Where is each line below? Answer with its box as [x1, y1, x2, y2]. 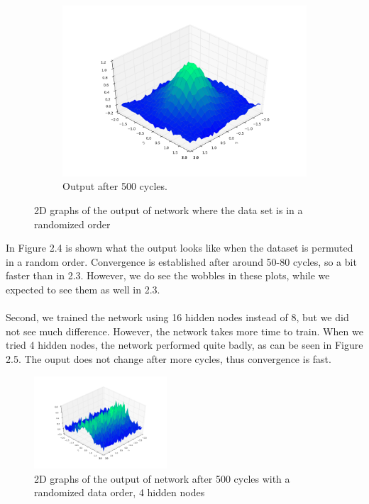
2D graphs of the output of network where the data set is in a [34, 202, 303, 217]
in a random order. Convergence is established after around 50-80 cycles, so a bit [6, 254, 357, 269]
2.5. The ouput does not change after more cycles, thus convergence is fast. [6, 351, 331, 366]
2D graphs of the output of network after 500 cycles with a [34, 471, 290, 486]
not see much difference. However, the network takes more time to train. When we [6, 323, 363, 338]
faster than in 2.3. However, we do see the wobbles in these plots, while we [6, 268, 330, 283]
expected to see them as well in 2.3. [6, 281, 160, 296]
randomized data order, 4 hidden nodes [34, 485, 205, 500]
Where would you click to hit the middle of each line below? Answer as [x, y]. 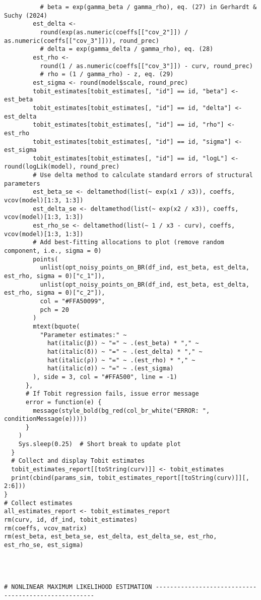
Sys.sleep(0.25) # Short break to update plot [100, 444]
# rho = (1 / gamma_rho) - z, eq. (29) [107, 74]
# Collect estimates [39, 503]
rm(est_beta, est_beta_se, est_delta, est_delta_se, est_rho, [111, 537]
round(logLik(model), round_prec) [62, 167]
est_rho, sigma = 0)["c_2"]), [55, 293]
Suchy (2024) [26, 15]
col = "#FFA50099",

_Task instructions_. Set down the material above word for word and skip its pictures.

_Solution to the exercise_.
Where is each line below? Answer with its box as [x1, y1, x2, y2]. 
2D graphs of the output of network where the data set is in a [34, 202, 303, 217]
in a random order. Convergence is established after around 50-80 cycles, so a bit [6, 254, 357, 269]
2.5. The ouput does not change after more cycles, thus convergence is fast. [6, 351, 331, 366]
2D graphs of the output of network after 500 cycles with a [34, 471, 290, 486]
not see much difference. However, the network takes more time to train. When we [6, 323, 363, 338]
faster than in 2.3. However, we do see the wobbles in these plots, while we [6, 268, 330, 283]
expected to see them as well in 2.3. [6, 281, 160, 296]
randomized data order, 4 hidden nodes [34, 485, 205, 500]
Where would you click to hit the middle of each line below? Answer as [x, y]. 
Sys.sleep(0.25) # Short break to update plot [100, 444]
# rho = (1 / gamma_rho) - z, eq. (29) [107, 74]
# Collect estimates [39, 503]
rm(est_beta, est_beta_se, est_delta, est_delta_se, est_rho, [111, 537]
round(logLik(model), round_prec) [62, 167]
est_rho, sigma = 0)["c_2"]), [55, 293]
Suchy (2024) [26, 15]
col = "#FFA50099",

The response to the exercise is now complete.